§ **Brief**: Retype the records in full, and please keep the pictures out of the copy.

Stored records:

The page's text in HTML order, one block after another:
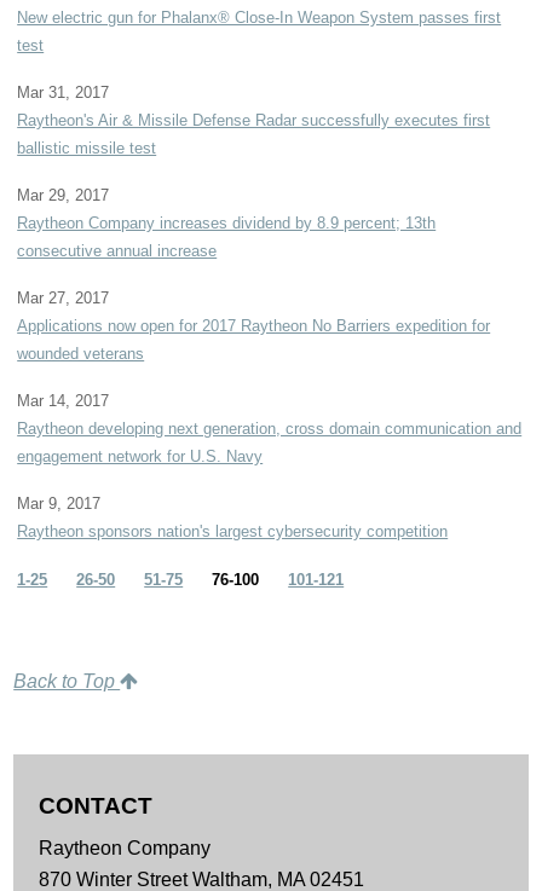
New electric gun for Phalanx® Close-In Weapon System passes first
test
Mar 31, 2017
Raytheon's Air & Missile Defense Radar successfully executes first
ballistic missile test
Mar 29, 2017
Raytheon Company increases dividend by 8.9 percent; 13th
consecutive annual increase
Mar 27, 2017
Applications now open for 2017 Raytheon No Barriers expedition for
wounded veterans
Mar 14, 2017
Raytheon developing next generation, cross domain communication and
engagement network for U.S. Navy
Mar 9, 2017
Raytheon sponsors nation's largest cybersecurity competition
1-25 26-50 51-75 76-100 101-121
Back to Top
CONTACT
Raytheon Company
870 Winter Street Waltham, MA02451
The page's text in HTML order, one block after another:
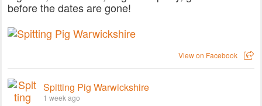
before the dates are gone!
View on Facebook
Spitting Pig Warwickshire
1 week ago
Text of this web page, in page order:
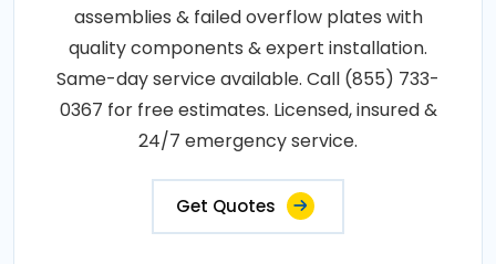
assemblies & failed overflow plates with
quality components & expert installation.
Same-day service available. Call (855) 733-
0367 for free estimates. Licensed, insured &
24/7 emergency service.
Get Quotes
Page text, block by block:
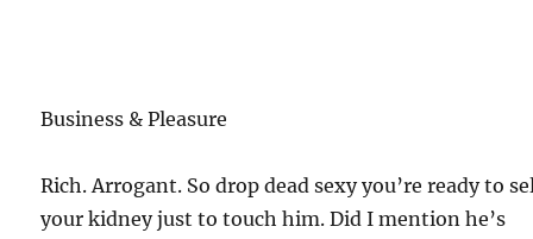
Business & Pleasure
Rich. Arrogant. So drop dead sexy you’re ready to
your kidney just to touch him. Did I mention he’s
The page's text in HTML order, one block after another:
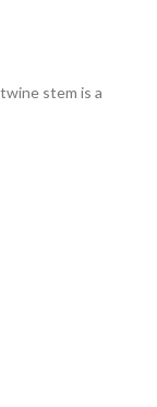
stem is a
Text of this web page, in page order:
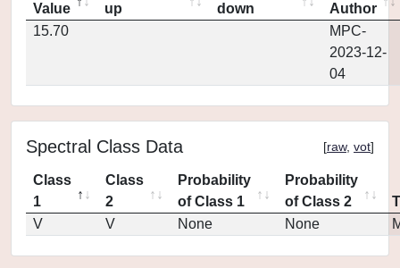
Value
up
down
Author
15.70
MPC-
2023-12-
04
Spectral Class Data [raw, vot]
Class
1
Class
2
Probability
of Class 1
Probability
of Class 2
V
V None None
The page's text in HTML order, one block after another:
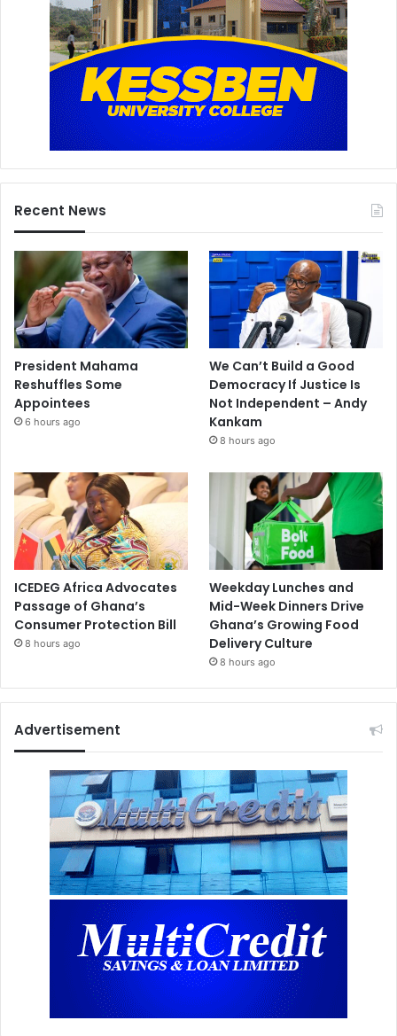
Recent News
President Mahama
Reshuffles Some
Appointees
6 hours ago
We Can’t Build a Good
Democracy If Justice Is
Not Independent – Andy
Kankam
8 hours ago
ICEDEG Africa Advocates
Passage of Ghana’s
Consumer Protection Bill
8 hours ago
Weekday Lunches and
Mid-Week Dinners Drive
Ghana’s Growing Food
Delivery Culture
8 hours ago
Advertisement
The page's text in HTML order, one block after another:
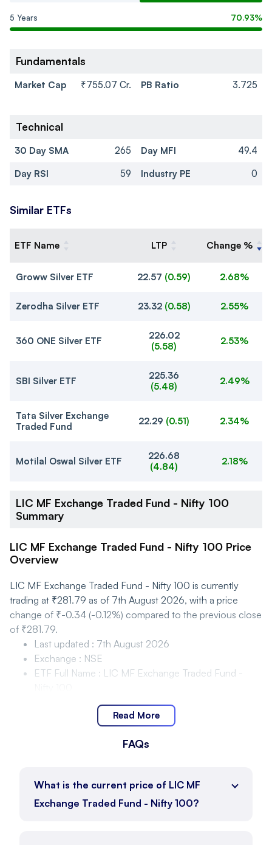
5 Years 70.93%
Fundamentals
Market Cap ₹755.07 Cr. PB Ratio 3.725
Technical
30 Day SMA 265 Day MFI
49.4
Day RSI
59 Industry PE 0
Similar ETFs
ETF Name LTP Change %
Groww Silver ETF 22.57 (0.59) 2.68%
Zerodha Silver ETF 23.32 (0.58) 2.55%
360 ONE Silver ETF
226.02
(5.58) 2.53%
SBI Silver ETF
225.36
(5.48) 2.49%
Tata Silver Exchange
Traded Fund
22.29 (0.51) 2.34%
Motilal Oswal Silver ETF
226.68
(4.84) 2.18%
LIC MF Exchange Traded Fund - Nifty 100
Summary
LIC MF Exchange Traded Fund - Nifty 100 Price
Overview
LIC MF Exchange Traded Fund - Nifty 100 is currently
trading at ₹281.79 as of 7th August 2026, with a price
change of ₹-0.34 (-0.12%) compared to the previous close
of ₹281.79.
Last updated : 7th August 2026
Exchange : NSE
ETF Full Name : LIC MF Exchange Traded Fund -
Last Traded Price:₹281.79
₹281.79
Movement and Range
LIC MF Exchange Traded Fund - Nifty 100 is trading within
Read More
FAQs
What is the current price of LIC MF
Exchange Traded Fund - Nifty 100?
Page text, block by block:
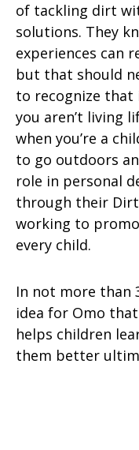
of tackling dirt
solutions. They
experiences can
but that should
to recognize
you aren’t living
when you’re a
to go outdoors
role in personal
through their Dirt
working to
every child.
In not more than
idea for Omo
helps children
them better
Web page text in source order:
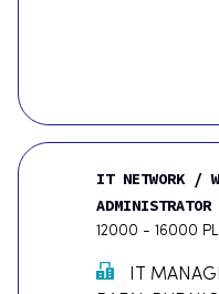
IT NETWORK /
ADMINISTRATOR
12000 - 16000
IT

§ **Result of the task**:
The page's text in HTML order, one block after another:
New electric gun for Phalanx® Close-In Weapon System passes first
test
Mar 31, 2017
Raytheon's Air & Missile Defense Radar successfully executes first
ballistic missile test
Mar 29, 2017
Raytheon Company increases dividend by 8.9 percent; 13th
consecutive annual increase
Mar 27, 2017
Applications now open for 2017 Raytheon No Barriers expedition for
wounded veterans
Mar 14, 2017
Raytheon developing next generation, cross domain communication and
engagement network for U.S. Navy
Mar 9, 2017
Raytheon sponsors nation's largest cybersecurity competition
1-25 26-50 51-75 76-100 101-121
Back to Top
CONTACT
Raytheon Company
870 Winter Street Waltham, MA02451
The page's text in HTML order, one block after another:
before the dates are gone!
View on Facebook
Spitting Pig Warwickshire
1 week ago
Text of this web page, in page order:
assemblies & failed overflow plates with
quality components & expert installation.
Same-day service available. Call (855) 733-
0367 for free estimates. Licensed, insured &
24/7 emergency service.
Get Quotes
Page text, block by block:
Business & Pleasure
Rich. Arrogant. So drop dead sexy you’re ready to
your kidney just to touch him. Did I mention he’s
The page's text in HTML order, one block after another:
stem is a
Text of this web page, in page order:
Value
up
down
Author
15.70
MPC-
2023-12-
04
Spectral Class Data [raw, vot]
Class
1
Class
2
Probability
of Class 1
Probability
of Class 2
V
V None None
The page's text in HTML order, one block after another:
Recent News
President Mahama
Reshuffles Some
Appointees
6 hours ago
We Can’t Build a Good
Democracy If Justice Is
Not Independent – Andy
Kankam
8 hours ago
ICEDEG Africa Advocates
Passage of Ghana’s
Consumer Protection Bill
8 hours ago
Weekday Lunches and
Mid-Week Dinners Drive
Ghana’s Growing Food
Delivery Culture
8 hours ago
Advertisement
The page's text in HTML order, one block after another:
5 Years 70.93%
Fundamentals
Market Cap ₹755.07 Cr. PB Ratio 3.725
Technical
30 Day SMA 265 Day MFI
49.4
Day RSI
59 Industry PE 0
Similar ETFs
ETF Name LTP Change %
Groww Silver ETF 22.57 (0.59) 2.68%
Zerodha Silver ETF 23.32 (0.58) 2.55%
360 ONE Silver ETF
226.02
(5.58) 2.53%
SBI Silver ETF
225.36
(5.48) 2.49%
Tata Silver Exchange
Traded Fund
22.29 (0.51) 2.34%
Motilal Oswal Silver ETF
226.68
(4.84) 2.18%
LIC MF Exchange Traded Fund - Nifty 100
Summary
LIC MF Exchange Traded Fund - Nifty 100 Price
Overview
LIC MF Exchange Traded Fund - Nifty 100 is currently
trading at ₹281.79 as of 7th August 2026, with a price
change of ₹-0.34 (-0.12%) compared to the previous close
of ₹281.79.
Last updated : 7th August 2026
Exchange : NSE
ETF Full Name : LIC MF Exchange Traded Fund -
Last Traded Price:₹281.79
₹281.79
Movement and Range
LIC MF Exchange Traded Fund - Nifty 100 is trading within
Read More
FAQs
What is the current price of LIC MF
Exchange Traded Fund - Nifty 100?
Page text, block by block:
of tackling dirt
solutions. They
experiences can
but that should
to recognize
you aren’t living
when you’re a
to go outdoors
role in personal
through their Dirt
working to
every child.
In not more than
idea for Omo
helps children
them better
Web page text in source order:
IT NETWORK /
ADMINISTRATOR
12000 - 16000
IT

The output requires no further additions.